= Henry Bernadet =

Canadian film director and screenwriter

Henry Bernadet is a Canadian filmmaker and screenwriter from Quebec, whose solo directorial debut film Gamma Rays (Les Rayons gamma) was released in 2023.

Originally from Quebec City, he made a number of short films as an independent filmmaker before co-directing the feature film West of Pluto (À l'ouest de Pluton) with Myriam Verreault in 2008.

He subsequently moved to Montreal to study film at Concordia University, and directed further short films, and television series episodes, before making Gamma Rays. He cast the film by approaching Georges-Vanier secondary school in the Montreal borough of Villeray to seek out students in the school's theatre program, and working with them to create a film that would depict stories drawn in part from their own experiences as members of racialized minority groups.
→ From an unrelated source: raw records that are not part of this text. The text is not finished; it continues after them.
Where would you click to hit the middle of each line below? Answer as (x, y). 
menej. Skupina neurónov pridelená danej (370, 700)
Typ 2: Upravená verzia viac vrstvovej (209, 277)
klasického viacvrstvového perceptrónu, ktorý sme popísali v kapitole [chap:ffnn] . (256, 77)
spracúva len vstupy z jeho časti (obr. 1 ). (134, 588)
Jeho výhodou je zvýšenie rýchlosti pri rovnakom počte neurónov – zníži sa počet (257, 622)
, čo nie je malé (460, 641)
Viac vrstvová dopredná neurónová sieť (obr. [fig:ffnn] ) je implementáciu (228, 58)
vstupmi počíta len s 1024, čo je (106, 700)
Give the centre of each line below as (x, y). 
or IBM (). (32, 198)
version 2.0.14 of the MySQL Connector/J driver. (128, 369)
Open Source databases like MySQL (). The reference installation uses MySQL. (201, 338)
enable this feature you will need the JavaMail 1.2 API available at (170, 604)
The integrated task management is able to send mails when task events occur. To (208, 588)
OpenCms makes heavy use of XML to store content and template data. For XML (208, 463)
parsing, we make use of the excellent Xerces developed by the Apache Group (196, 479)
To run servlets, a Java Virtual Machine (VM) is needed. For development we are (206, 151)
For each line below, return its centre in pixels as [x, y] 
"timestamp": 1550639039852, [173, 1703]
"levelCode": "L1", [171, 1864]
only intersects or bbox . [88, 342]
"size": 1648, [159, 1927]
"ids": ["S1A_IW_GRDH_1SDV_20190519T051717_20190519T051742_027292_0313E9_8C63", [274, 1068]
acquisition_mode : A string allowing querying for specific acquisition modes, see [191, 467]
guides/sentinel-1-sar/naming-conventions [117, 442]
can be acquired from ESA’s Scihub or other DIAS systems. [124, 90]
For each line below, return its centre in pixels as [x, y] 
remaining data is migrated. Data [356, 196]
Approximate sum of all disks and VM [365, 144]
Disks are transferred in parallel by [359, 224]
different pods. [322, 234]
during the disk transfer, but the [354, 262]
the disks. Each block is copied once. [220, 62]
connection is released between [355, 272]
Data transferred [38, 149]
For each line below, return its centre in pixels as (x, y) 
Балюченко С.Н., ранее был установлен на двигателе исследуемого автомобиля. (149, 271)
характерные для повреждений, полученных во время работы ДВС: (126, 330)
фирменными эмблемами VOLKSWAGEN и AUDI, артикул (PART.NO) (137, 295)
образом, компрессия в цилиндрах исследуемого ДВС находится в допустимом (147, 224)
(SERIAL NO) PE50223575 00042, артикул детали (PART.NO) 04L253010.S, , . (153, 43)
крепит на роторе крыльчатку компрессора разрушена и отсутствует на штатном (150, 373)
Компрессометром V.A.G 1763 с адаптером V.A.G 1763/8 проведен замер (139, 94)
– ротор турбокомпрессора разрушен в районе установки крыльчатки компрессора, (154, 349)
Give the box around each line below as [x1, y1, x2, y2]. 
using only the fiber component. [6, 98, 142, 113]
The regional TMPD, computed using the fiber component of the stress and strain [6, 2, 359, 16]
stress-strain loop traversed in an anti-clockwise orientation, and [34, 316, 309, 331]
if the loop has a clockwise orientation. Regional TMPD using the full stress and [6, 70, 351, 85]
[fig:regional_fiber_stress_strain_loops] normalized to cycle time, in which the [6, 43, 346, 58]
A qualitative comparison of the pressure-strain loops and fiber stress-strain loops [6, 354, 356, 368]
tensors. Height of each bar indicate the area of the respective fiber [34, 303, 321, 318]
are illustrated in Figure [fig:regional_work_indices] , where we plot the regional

Gamma Rays was a shortlisted finalist for the 2024 Prix collégial du cinéma québécois, and Bernadet, Marie-Anne Sergerie and Victor Tremblay-Blouin received a Prix Iris nomination for Best Casting at the 26th Quebec Cinema Awards. He received a Canadian Screen Award nomination for Best Director at the 13th Canadian Screen Awards in 2025, as well as a nomination for Best Original Screenplay with cowriters Nicolas Krief and Isabelle Brouillette.